- Country: New Zealand
- Location: Far North District
- Coordinates: 35°4′54″S 173°13′10″E﻿ / ﻿35.08167°S 173.21944°E
- Status: Operating
- Owner: Lodestone Energy

Solar farm
- Type: Flat-panel PV
- Solar tracker: Single-axis
- Site area: 20.5 ha

Power generation
- Nameplate capacity: 23.7 MW AC (33.3 MW DC)
- Annual net output: 56 GWh

= Kohirā Solar Farm =

Photovoltaic power station in New Zealand

The Kohirā solar farm is a photovoltaic power station near Kaitaia in the Far North District of New Zealand. The farm is owned by Lodestone Energy. The farm generates 56 GWh of electricity a year, with a nameplate capacity of 33.3 MWp DC and 23.7 MW AC.

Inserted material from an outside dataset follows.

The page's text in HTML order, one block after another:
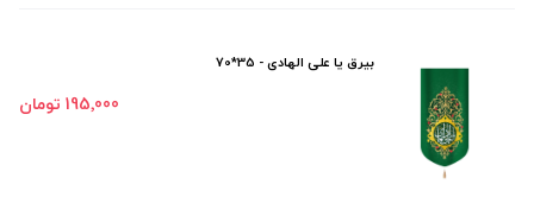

The farm uses elevated racks, allowing the area underneath the panels to be used for sheep pasture.

Construction of the farm began in December 2022. It generated its first electricity in November 2023. It began transmitting electricity to the grid in February 2024. As the first solar farm in New Zealand to exceed 10 MW, Kohirā was also the first solar farm required to participate in the wholesale electricity market.

The farm was gifted the name "Kohirā" ("suncatcher") by local iwi Te Rarawa.